The applicant's appeal on points of law (ordentlicher
Revisionsrekurs) was rejected by the Leoben Regional Court
(Kreisgericht) on 21 February 1991 as being inadmissible. In the
appeal proceedings the applicant had requested the Court to submit the
matter to the Constitutional Court (Verfassungsgerichtshof). He
considered that in its unamended version in force prior to 1970 Section
163 of the Austrian Civil Code (ABGB) was unconstitutional in that it
allowed a court in paternity proceedings to find the defendant to be
the father of the plaintiff child without the taking of any evidence
if the defendant accepted to be the father. The Leoben Regional Court
considered however that the provision in question was no longer
decisive in the appeal proceedings. The appeal was not inadmissible
on account of an application of Section 163 ABGB but on account of
procedural provisions resulting in the judgment of 31 March 1969 being
final. Therefore there was no reason to submit the case to the
Constitutional Court, as requested by the applicant.
THE COMPLAINTS
The applicant complains that under Austrian law he has no
possibility to have a paternity judgment given in 1969 set aside
although a medical test carried out in 1987 clearly disproves the
finding in that judgment according to which A.J. is his father. He
alleges a violation of Article 8 of the Convention which secures to
everyone the right to protection of his private and family life.

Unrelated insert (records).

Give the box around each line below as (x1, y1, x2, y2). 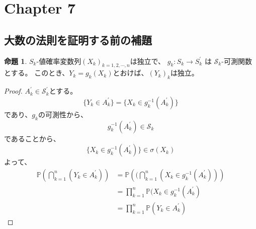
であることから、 (4, 133, 60, 143)
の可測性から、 (38, 109, 88, 119)
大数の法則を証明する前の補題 (4, 32, 152, 47)
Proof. (4, 86, 23, 96)
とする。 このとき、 (4, 67, 69, 78)
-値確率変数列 (36, 55, 81, 66)
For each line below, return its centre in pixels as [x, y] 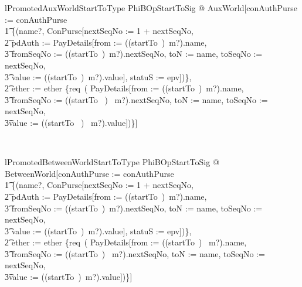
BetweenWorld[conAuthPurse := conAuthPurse [89, 173]
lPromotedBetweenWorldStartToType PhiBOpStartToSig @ [112, 162]
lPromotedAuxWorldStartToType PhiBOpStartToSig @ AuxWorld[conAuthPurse [151, 8]
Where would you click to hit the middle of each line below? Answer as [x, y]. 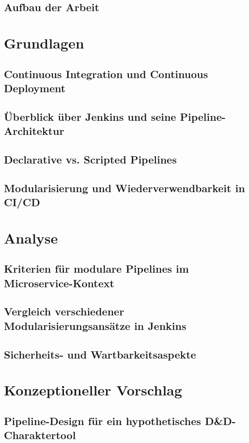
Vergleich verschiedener [64, 311]
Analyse [31, 238]
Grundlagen [44, 42]
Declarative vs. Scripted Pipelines [90, 159]
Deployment [35, 88]
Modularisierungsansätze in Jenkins [95, 325]
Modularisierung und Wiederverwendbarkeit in [124, 188]
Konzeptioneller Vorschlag [93, 390]
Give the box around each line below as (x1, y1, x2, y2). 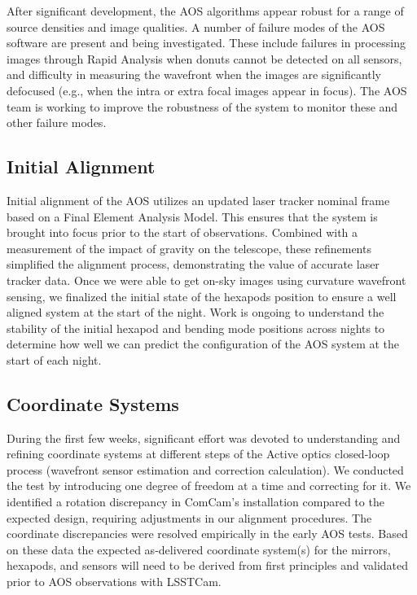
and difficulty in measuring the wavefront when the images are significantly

PROCEEDINGS BEFORE THE COMMISSION
The application was introduced on 26 June 1991 and registered on
18 September 1991.
On 2 December 1991 the Commission decided to communicate the
application to the Austrian Government, in accordance with Rule 48
para. 2 (b) of the Rules of Procedure, and to write them to submit
observations in writing on the admissibility and merits of the
application.
The Government submitted their observations on 9 March 1992 and
the applicants's Counsel replied on 6 May 1992.
THE LAW
The applicant invokes the right to protection of private and
family life which he considers violated on account of the impossibility
to have a paternity judgment given in 1969 set aside although its
findings are disproved by recent medical tests. However, the
Commission is not required to decide whether or not the facts alleged
by the applicant disclose any appearance of a violation of this
provision as, under Article 26 (Art. 26) of the Convention, it may only
deal with a matter after all domestic remedies have been exhausted
according to the generally recognised rules of international law.

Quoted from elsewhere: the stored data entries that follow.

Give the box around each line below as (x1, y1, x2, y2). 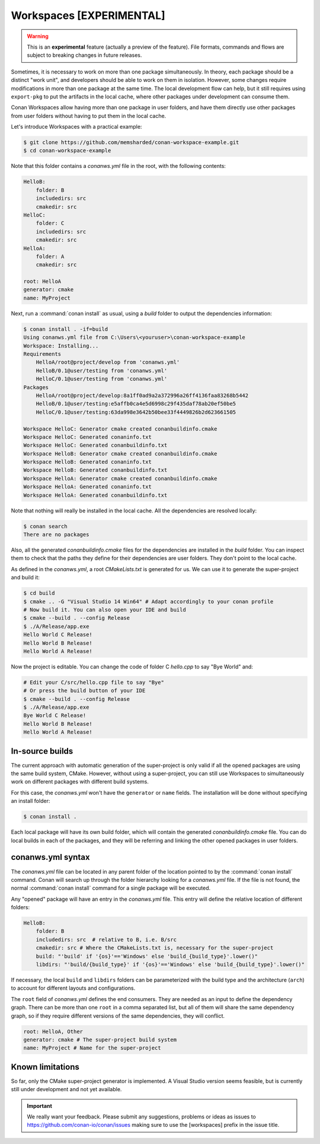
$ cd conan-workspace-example (23, 147, 111, 154)
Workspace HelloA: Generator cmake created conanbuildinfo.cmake (23, 475, 217, 482)
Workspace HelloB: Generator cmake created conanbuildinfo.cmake (23, 450, 217, 457)
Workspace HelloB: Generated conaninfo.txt (23, 458, 152, 466)
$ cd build (23, 590, 55, 597)
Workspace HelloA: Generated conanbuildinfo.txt (23, 492, 168, 498)
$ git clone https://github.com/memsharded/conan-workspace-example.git (23, 139, 239, 146)
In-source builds (11, 746, 73, 756)
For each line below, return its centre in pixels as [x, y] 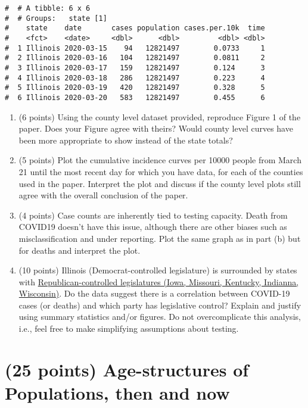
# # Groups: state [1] [56, 18]
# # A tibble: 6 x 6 [48, 8]
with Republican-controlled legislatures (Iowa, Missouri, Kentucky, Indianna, [159, 281]
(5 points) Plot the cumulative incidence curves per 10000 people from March [160, 160]
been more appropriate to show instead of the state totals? [126, 140]
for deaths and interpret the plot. [80, 250]
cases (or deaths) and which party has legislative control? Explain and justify [160, 305]
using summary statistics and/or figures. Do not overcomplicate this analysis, [160, 317]
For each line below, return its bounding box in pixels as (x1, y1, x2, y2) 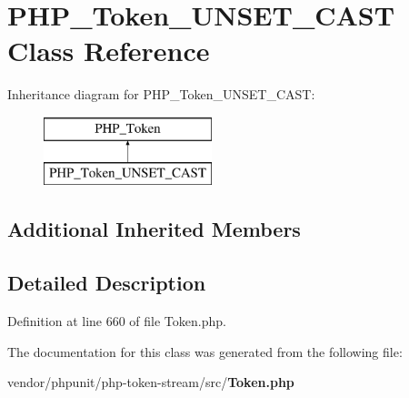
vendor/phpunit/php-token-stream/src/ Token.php (7, 372, 294, 392)
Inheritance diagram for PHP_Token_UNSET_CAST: (7, 85, 315, 104)
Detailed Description (7, 269, 206, 297)
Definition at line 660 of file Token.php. (7, 311, 226, 331)
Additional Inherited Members (7, 215, 301, 243)
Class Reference (7, 32, 210, 69)
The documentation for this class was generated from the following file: (7, 342, 403, 361)
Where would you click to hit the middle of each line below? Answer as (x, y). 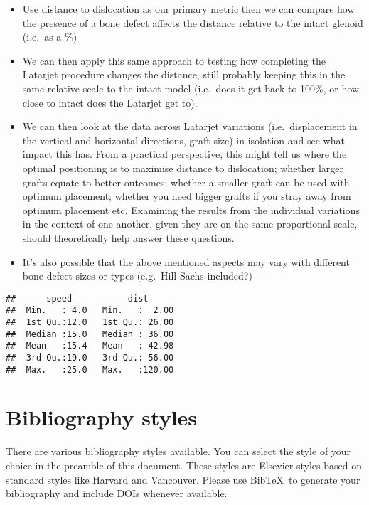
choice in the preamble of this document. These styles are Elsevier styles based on (184, 465)
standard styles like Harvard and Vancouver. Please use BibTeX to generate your (183, 479)
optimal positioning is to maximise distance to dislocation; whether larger (183, 168)
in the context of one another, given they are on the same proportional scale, (190, 224)
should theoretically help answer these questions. (128, 237)
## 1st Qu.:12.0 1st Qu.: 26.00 (90, 322)
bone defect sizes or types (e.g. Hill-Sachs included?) (137, 276)
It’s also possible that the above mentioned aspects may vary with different (186, 261)
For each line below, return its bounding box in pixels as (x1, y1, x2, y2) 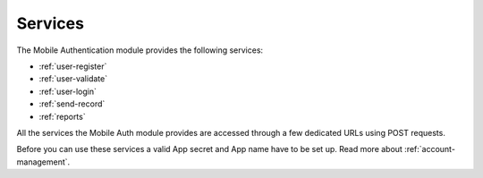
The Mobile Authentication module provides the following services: (16, 45, 264, 55)
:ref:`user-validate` (38, 73, 107, 84)
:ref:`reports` (38, 111, 86, 122)
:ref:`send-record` (38, 98, 106, 109)
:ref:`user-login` (38, 86, 97, 97)
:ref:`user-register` (38, 61, 107, 72)
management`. (16, 157, 71, 167)
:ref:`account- (403, 144, 456, 155)

In the present case the applicant failed to raise, before the
Austrian Supreme Court (Oberster Gerichtshof) by way of an
extraordinary appeal on points of law (ausserordentlicher
Revisionsrekurs), the complaint he now makes before the Commission.
According to the uncontested statement of the respondent
Government the issue raised by the applicant in his complaint has so
far not been dealt with by the Supreme Court. In these circumstances
it cannot be found that the appeal in question would have been
ineffective (cf. Eur. Court H.R., Van Oosterwijck judgment of 6
November 1980, Series A No. 40, pp. 16-17, paras 33-34). Moreover, an
examination of the case does not disclose the existence of any special
circumstances which might have absolved the applicant, according to the
generally recognised rules of international law, from raising his
complaint in the proceedings referred to.
It follows that the applicant has not complied with the condition
as to the exhaustion of domestic remedies and his application must be
rejected in accordance with Article 27 para. 3 (Art. 27-3) of the
Convention.
For these reasons, the Commission unanimously
DECLARES THE APPLICATION INADMISSIBLE.